►
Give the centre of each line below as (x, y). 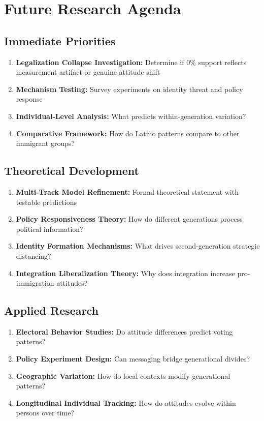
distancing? (34, 255)
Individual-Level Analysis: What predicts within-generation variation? (131, 116)
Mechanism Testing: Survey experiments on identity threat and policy (129, 89)
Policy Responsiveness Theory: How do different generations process (129, 219)
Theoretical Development (72, 171)
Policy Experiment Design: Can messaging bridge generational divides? (133, 359)
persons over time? (45, 413)
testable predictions (46, 202)
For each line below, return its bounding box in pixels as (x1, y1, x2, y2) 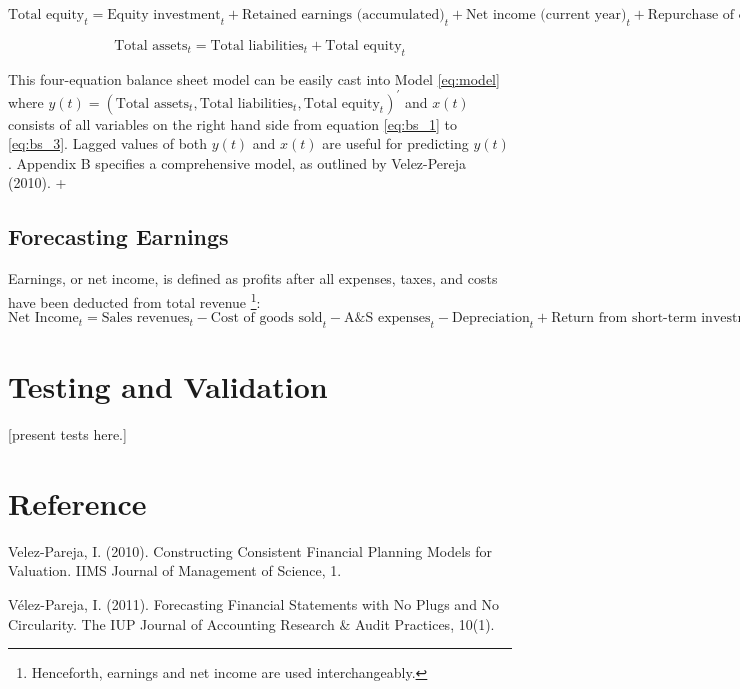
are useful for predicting (322, 133, 469, 154)
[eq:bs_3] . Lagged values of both (8, 133, 208, 154)
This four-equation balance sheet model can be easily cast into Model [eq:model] (8, 68, 500, 89)
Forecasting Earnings (8, 221, 229, 252)
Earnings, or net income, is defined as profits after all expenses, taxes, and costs (8, 268, 498, 289)
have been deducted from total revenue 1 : (8, 288, 261, 312)
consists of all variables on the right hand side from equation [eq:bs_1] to (8, 113, 457, 134)
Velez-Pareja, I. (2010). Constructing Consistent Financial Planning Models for (8, 540, 493, 561)
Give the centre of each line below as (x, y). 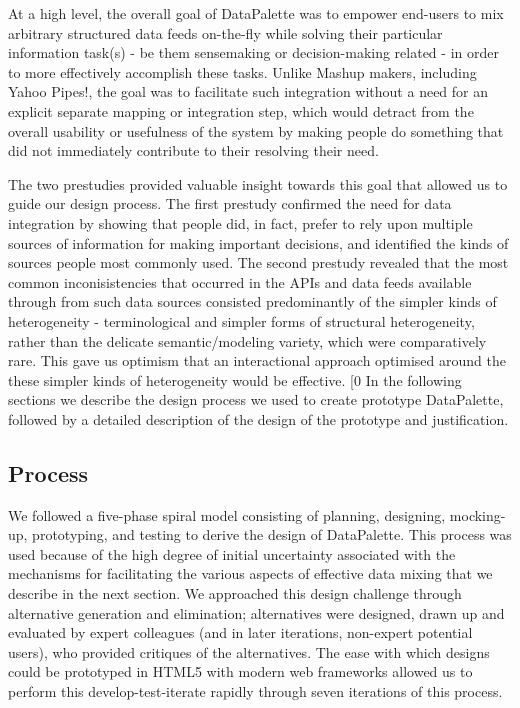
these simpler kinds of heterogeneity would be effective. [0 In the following (235, 379)
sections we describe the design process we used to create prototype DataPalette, (256, 399)
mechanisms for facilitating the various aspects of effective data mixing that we (250, 573)
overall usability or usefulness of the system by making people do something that (256, 130)
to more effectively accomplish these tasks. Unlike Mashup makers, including (242, 71)
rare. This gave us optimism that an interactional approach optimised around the (257, 360)
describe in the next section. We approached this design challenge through (235, 593)
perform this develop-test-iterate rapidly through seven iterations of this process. (255, 691)
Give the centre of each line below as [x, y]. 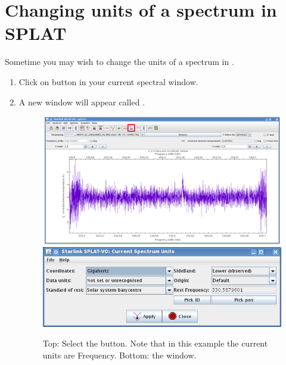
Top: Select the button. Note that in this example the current [155, 343]
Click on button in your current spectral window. [108, 81]
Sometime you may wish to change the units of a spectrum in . [119, 62]
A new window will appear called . [82, 102]
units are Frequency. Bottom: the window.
◄
_EXERCISE DESCRIPTION_: Transcribe all entries above exactly. Omit the pictures.

_RESPONSE AREA_:
Give the centre of each line below as (x, y). 
distancing? (34, 255)
Individual-Level Analysis: What predicts within-generation variation? (131, 116)
Mechanism Testing: Survey experiments on identity threat and policy (129, 89)
Policy Responsiveness Theory: How do different generations process (129, 219)
Theoretical Development (72, 171)
Policy Experiment Design: Can messaging bridge generational divides? (133, 359)
persons over time? (45, 413)
testable predictions (46, 202)
For each line below, return its bounding box in pixels as (x1, y1, x2, y2) 
are useful for predicting (322, 133, 469, 154)
[eq:bs_3] . Lagged values of both (8, 133, 208, 154)
This four-equation balance sheet model can be easily cast into Model [eq:model] (8, 68, 500, 89)
Forecasting Earnings (8, 221, 229, 252)
Earnings, or net income, is defined as profits after all expenses, taxes, and costs (8, 268, 498, 289)
have been deducted from total revenue 1 : (8, 288, 261, 312)
consists of all variables on the right hand side from equation [eq:bs_1] to (8, 113, 457, 134)
Velez-Pareja, I. (2010). Constructing Consistent Financial Planning Models for (8, 540, 493, 561)
Give the centre of each line below as (x, y). 
these simpler kinds of heterogeneity would be effective. [0 In the following (235, 379)
sections we describe the design process we used to create prototype DataPalette, (256, 399)
mechanisms for facilitating the various aspects of effective data mixing that we (250, 573)
overall usability or usefulness of the system by making people do something that (256, 130)
to more effectively accomplish these tasks. Unlike Mashup makers, including (242, 71)
rare. This gave us optimism that an interactional approach optimised around the (257, 360)
describe in the next section. We approached this design challenge through (235, 593)
perform this develop-test-iterate rapidly through seven iterations of this process. (255, 691)
Give the centre of each line below as [x, y]. 
Top: Select the button. Note that in this example the current [155, 343]
Click on button in your current spectral window. [108, 81]
Sometime you may wish to change the units of a spectrum in . [119, 62]
A new window will appear called . [82, 102]
units are Frequency. Bottom: the window.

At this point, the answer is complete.